Cystinuria is a genetic condition, affecting children and adults, which causes large amino acid crystals to form in the kidneys. These crystals are responsible for repeated episodes of severe pain and ultimately irreparable kidney damage. PharmaKrysto’s new compound, PK10, acts as a molecular ‘imposter’ to prevent amino acid crystals forming in the kidneys. PharmaKrysto will continue its preclinical development of PK10 with the goal of entering clinical studies and treating people with cystinuria as soon as possible.
The company is currently initiating an early stage fundraising round to prepare for patient trials and, in an early indication of the potential for this technology, has already received indications of support and interest from private and regional public sources.
Julian Howell, CEO of PharmaKrysto, said: “These three events represent the achievement of major milestones for PharmaKrysto as we seek to develop this exciting new treatment for people with cystinuria. This is a painful condition with a significant impact on the quality of life for people with cystinuria. There are currently no effective treatments for many patients so we are determined to develop this solution for those people who continue to experience severe, frequent pain and complicated kidney disease.”
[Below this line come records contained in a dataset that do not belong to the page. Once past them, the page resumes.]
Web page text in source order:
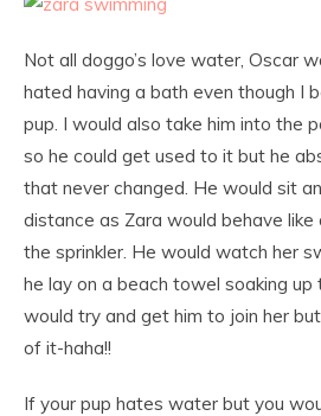
Not all doggo’s love water, Oscar
hated having a bath even though I
pup. I would also take him into the
so he could get used to it but he
that never changed. He would sit
distance as Zara would behave
the sprinkler. He would watch her
he lay on a beach towel soaking up
would try and get him to join her
of it-haha!!
If your pup hates water but you
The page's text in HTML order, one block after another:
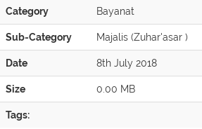
Category Bayanat
Sub-Category Majalis (Zuhar'asar )
Date 8th July 2018
Size 0.00 MB
Tags:
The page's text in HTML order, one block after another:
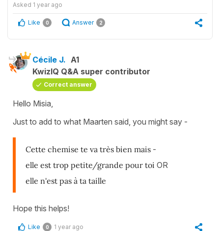
Asked 1 year ago
Like 0 Answer 2
Cécile J. A1
KwizIQ Q&A super contributor
Correct answer
Hello Misia,
Just to add to what Maarten said, you might say -
Cette chemise te va très bien mais -
elle est trop petite/grande pour toi OR
elle n'est pas à ta taille
Hope this helps!
Like 0 1 year ago
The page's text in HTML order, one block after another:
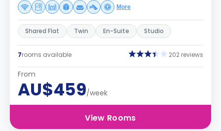
More
Shared Flat Twin En-Suite Studio
7rooms available 202 reviews
From
AU$459/week
View Rooms

About the licensing agreement, Distinguished Macmillan Professor Jay Tischfield, of the Department of Genetics at Rutgers University, said: “The teams of geneticists and medicinal chemists at Rutgers have collaborated on designing important molecules that have shown promising early results in treating cystinuria. We are very pleased to continue this work with the experienced team from PharmaKrysto with the goal of starting clinical studies as soon as possible.”
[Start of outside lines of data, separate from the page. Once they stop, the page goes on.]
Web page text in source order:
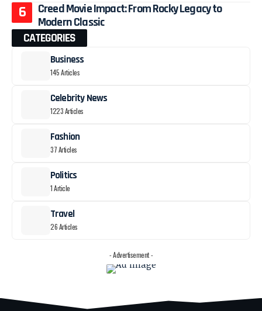
Creed Movie Impact: From Rocky Legacy to
Modern Classic
CATEGORIES
Business
145 Articles
Celebrity News
1223 Articles
Fashion
37 Articles
Politics
1 Article
Travel
26 Articles
- Advertisement -

Prof David Goldfarb, Chief of Nephrology, NYU Langone Health, NY, US, commented: “I know from my work with people with cystinuria that treatments available to them are not always effective and the side effects can be a significant problem. It’s very encouraging that we have new ways of treating patients being developed.”
Prof John Sayer, Clinical Professor of Renal Medicine at the Institute of Genetic Medicine, Newcastle University, UK also said: “There have been no new approaches to preventing the build-up of cystine within the kidney for many years; this approach of disrupting crystal growth has been effective in the laboratory, and our department looks forward to collaborating with PharmaKrysto on clinical studies in cystinuria patients.”